У стола со швейной машинкой стоял стул с жесткой спинкой. Книжный шкаф, сколоченный из брусков и досок, выкрашенный в светло-серый, представлял разношерстное собрание коленкоровых и бумажных переплетов. Пол отчасти покрыт ярким вязаным ковром. Помимо этого ковра и вазы с листьями, единственными украшениями жилища служили деревянный, судя по всему, арбуз на книжном шкафу и здоровенная затейливая коряга, простиравшаяся вдоль моей стены за пределы обзора.
(Эта комната больше смахивает на берлогу, думает он; некое пристанище, где кто-то – женского пола, конечно… хотя он не в силах найти в обстановке хоть сколько-нибудь веские доказательства женственности обитательницы, – уединяется, чтобы читать, шить, да и просто уединяется. Вот в чем дело. Этим-то она и напомнила мне прежнюю комнату матери – там царила та же атмосфера укрытия, приватной кельи, персональной крепости, отдохновения от сального кошмара, творящегося внизу. И здесь – то же самое, что-то вроде Волшебной Страны Над Радугой, где истомленная душа исцеляется пением синих птиц, где беда растает леденцом, над дымоходом – дым венцом… там буду ждать я …)

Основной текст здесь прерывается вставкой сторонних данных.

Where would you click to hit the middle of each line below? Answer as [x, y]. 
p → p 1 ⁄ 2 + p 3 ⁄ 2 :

Я с первого же взгляда решил, что комната принадлежит «Дикой Орхидее» братца Хэнка. Кто бы еще так обставил жилище? Из мужиков – никто. И уж точно не та пигалица, что я видел внизу. Остается лишь жена Хэнка. Нужно отдать чертяке должное, даже если это должное чертовски трудно представить в роли его супруги. (Он отстраняется от дыры, сидит, упершись лбом в холодное дерево. А что удивительного в том, что жена Хэнка – дама необычная? Как раз напротив: удивительно было бы иное. Потому что уж он-то нашел свое слово, и это…)

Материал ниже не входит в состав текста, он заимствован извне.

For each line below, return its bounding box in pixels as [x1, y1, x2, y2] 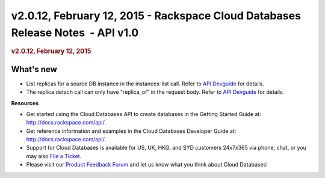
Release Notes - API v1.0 [11, 26, 139, 39]
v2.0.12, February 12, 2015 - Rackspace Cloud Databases [11, 9, 301, 22]
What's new [11, 64, 57, 75]
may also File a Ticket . [26, 152, 82, 159]
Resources [11, 99, 39, 106]
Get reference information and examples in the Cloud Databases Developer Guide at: [26, 127, 237, 135]
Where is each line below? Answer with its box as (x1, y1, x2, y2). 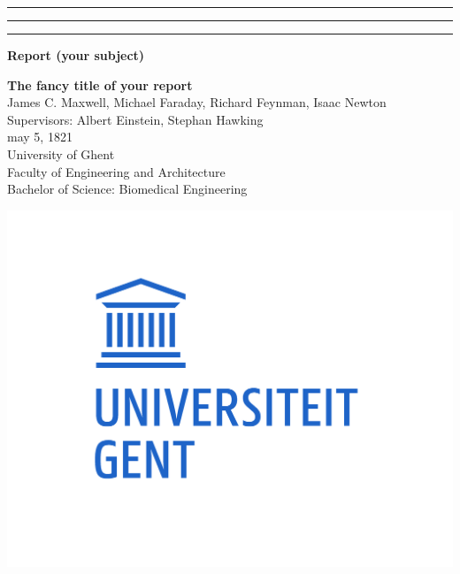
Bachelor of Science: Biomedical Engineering (7, 180, 248, 198)
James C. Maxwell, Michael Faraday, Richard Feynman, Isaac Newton (7, 93, 387, 111)
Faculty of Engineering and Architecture (7, 162, 226, 180)
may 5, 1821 (7, 127, 73, 146)
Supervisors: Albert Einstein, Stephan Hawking (7, 110, 264, 128)
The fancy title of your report (7, 75, 193, 94)
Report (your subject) (7, 46, 145, 64)
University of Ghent (7, 144, 115, 163)
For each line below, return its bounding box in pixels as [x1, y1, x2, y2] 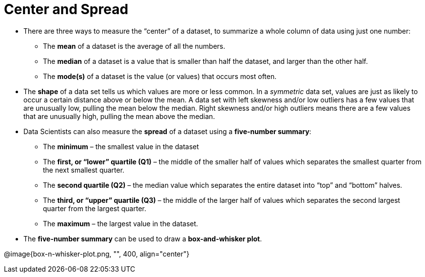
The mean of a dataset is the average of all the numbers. [43, 41, 225, 50]
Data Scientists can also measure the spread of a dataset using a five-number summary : [23, 127, 311, 136]
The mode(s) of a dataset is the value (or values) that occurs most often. [43, 72, 277, 80]
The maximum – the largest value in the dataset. [43, 219, 198, 228]
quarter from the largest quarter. [43, 204, 146, 213]
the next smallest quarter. [43, 165, 125, 174]
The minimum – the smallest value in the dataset [43, 142, 199, 151]
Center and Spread [4, 1, 129, 18]

Так я сидел в темноте, смакуя грушу и мысли о Хэнке, о героях, о том, как-мне-отыскать-мое-заветное-слово… (вдруг фанерное сиденье стула треснуло…); я услышал крик со стороны реки. (Он провалился коленями, сложился, как перочинный нож, ударившись челюстью о спинку стула…) Голос был женский (то самое густое божественное контральто из его снов; он валится на бок, колени скованы коварным стулом…), он ворвался в комнату через окно вместе с морозной дымкой. Я снова услышал его, затем – рев моторки, устремившейся через реку на этот голос. (Лишь оказавшись на полу, он сумел высвободить ноги из ловушки стула… Поднялся, подбежал к окну…) Через несколько минут я услышал, как моторка возвращается, и две пары ног проскрипели по помосту. Одна пара принадлежала братцу Хэнку, и был он явно чем-то взбудоражен. Они прошли прямо под моим окном…
– …Послушай, дорогая – этак рехнуться можно, если брать в голову, что€ там всякие сявки вроде Долли Маккивер или ее хмырь папаша думают обо мне и моих делах. Да я в грош не ставлю собачье мнение этого курятника!